(Records drawn from a dataset)
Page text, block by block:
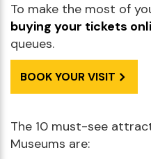
To make the most of
buying your tickets
queues.
BOOK YOUR VISIT
The 10 must-see
Museums are:
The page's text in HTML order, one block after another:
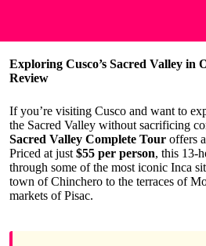
Exploring Cusco’s Sacred Valley in
Review
If you’re visiting Cusco and want to
the Sacred Valley without sacrificing
Sacred Valley Complete Tour offers
Priced at just $55 per person, this 13-
through some of the most iconic Inca
town of Chinchero to the terraces of
markets of Pisac.
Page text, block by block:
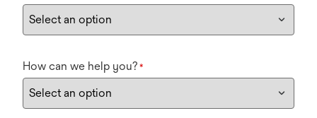
How can we help you? *
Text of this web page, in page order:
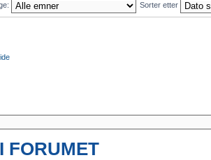
Sorter etter
FORUMET
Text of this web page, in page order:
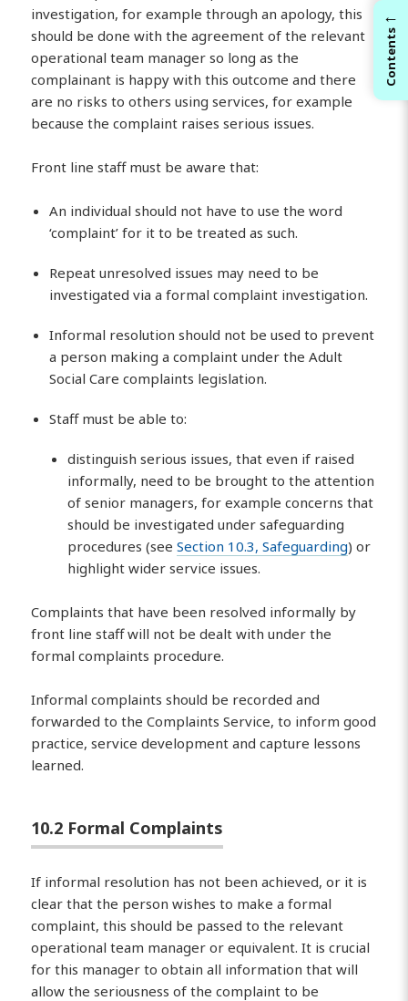
investigation, for example through an apology, this
should be done with the agreement of the relevant
operational team manager so long as the
complainant is happy with this outcome and there
are no risks to others using services, for example
because the complaint raises serious issues.
Front line staff must be aware that:
An individual should not have to use the word
‘complaint’ for it to be treated as such.
Repeat unresolved issues may need to be
investigated via a formal complaint investigation.
Informal resolution should not be used to prevent
a person making a complaint under the Adult
Social Care complaints legislation.
Staff must be able to:
distinguish serious issues, that even if raised
informally, need to be brought to the attention
of senior managers, for example concerns that
should be investigated under safeguarding
procedures (seeSection 10.3, Safeguarding) or
highlight wider service issues.
Complaints that have been resolved informally by
front line staff will not be dealt with under the
formal complaints procedure.
Informal complaints should be recorded and
forwarded to the Complaints Service, to inform good
practice, service development and capture lessons
learned.
10.2 Formal Complaints
If informal resolution has not been achieved, or it is
clear that the person wishes to make a formal
complaint, this should be passed to the relevant
operational team manager or equivalent. It is crucial
for this manager to obtain all information that will
allow the seriousness of the complaint to be
←
Contents
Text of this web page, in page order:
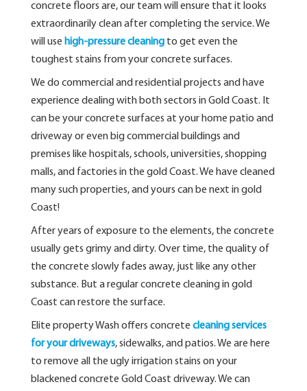
concrete floors are, our team will ensure that it looks
extraordinarily clean after completing the service. We
will use high-pressure cleaning to get even the
toughest stains from your concrete surfaces.
We do commercial and residential projects and have
experience dealing with both sectors in Gold Coast. It
can be your concrete surfaces at your home patio and
driveway or even big commercial buildings and
premises like hospitals, schools, universities, shopping
malls, and factories in the gold Coast. We have cleaned
many such properties, and yours can be next in gold
Coast!
After years of exposure to the elements, the concrete
usually gets grimy and dirty. Over time, the quality of
the concrete slowly fades away, just like any other
substance. But a regular concrete cleaning in gold
Coast can restore the surface.
Elite property Wash offers concrete cleaning services
for your driveways, sidewalks, and patios. We are here
to remove all the ugly irrigation stains on your
blackened concrete Gold Coast driveway. We can
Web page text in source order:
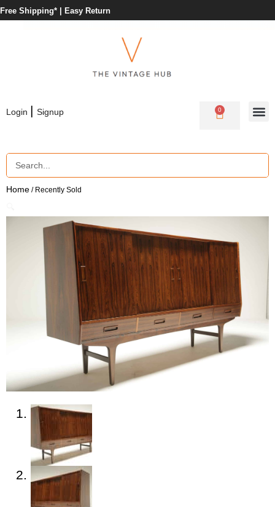
Free Shipping* | Easy Return
Login | Signup 0
Home / Recently Sold
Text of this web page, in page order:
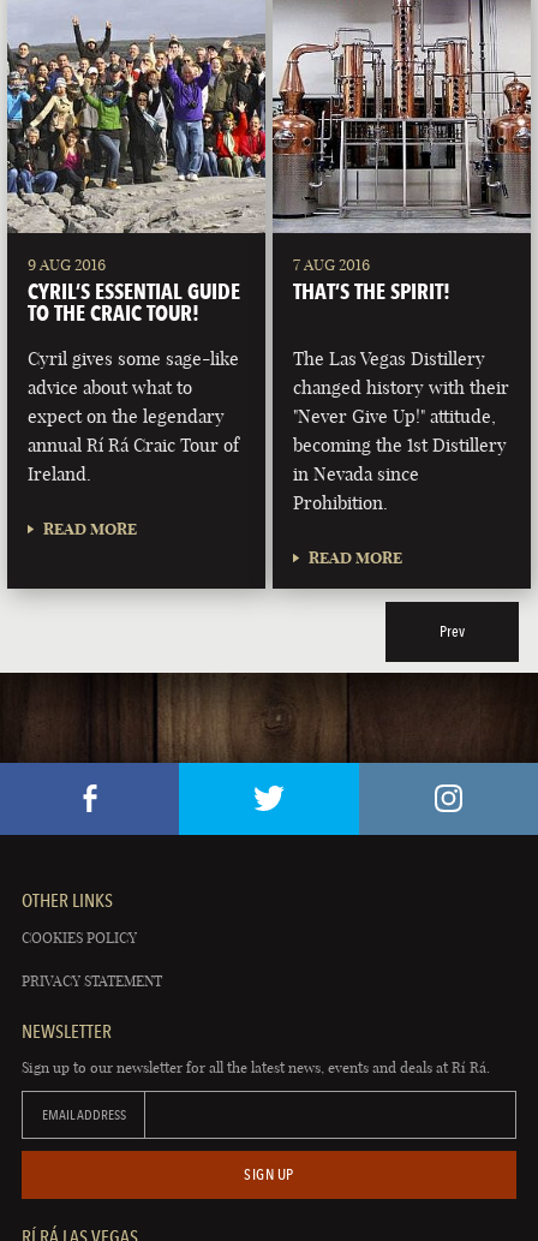
9 AUG 2016
CYRIL’S ESSENTIAL GUIDE
TO THE CRAIC TOUR!
Cyril gives some sage-like
advice about what to
expect on the legendary
annual Rí Rá Craic Tour of
Ireland.
READ MORE
7 AUG 2016
THAT’S THE SPIRIT!
The Las Vegas Distillery
changed history with their
"Never Give Up!" attitude,
becoming the 1st Distillery
in Nevada since
Prohibition.
READ MORE
Prev
OTHER LINKS
COOKIES POLICY
PRIVACY STATEMENT
NEWSLETTER
Sign up to our newsletter for all the latest news, events and deals at Rí Rá.
EMAIL ADDRESS
SIGN UP
RÍ RÁ LAS VEGAS

### Work required
Keep only those lines of the records that hold "such", and return them.

### Result
‘complaint’ for it to be treated as such.
many such properties, and yours can be next in gold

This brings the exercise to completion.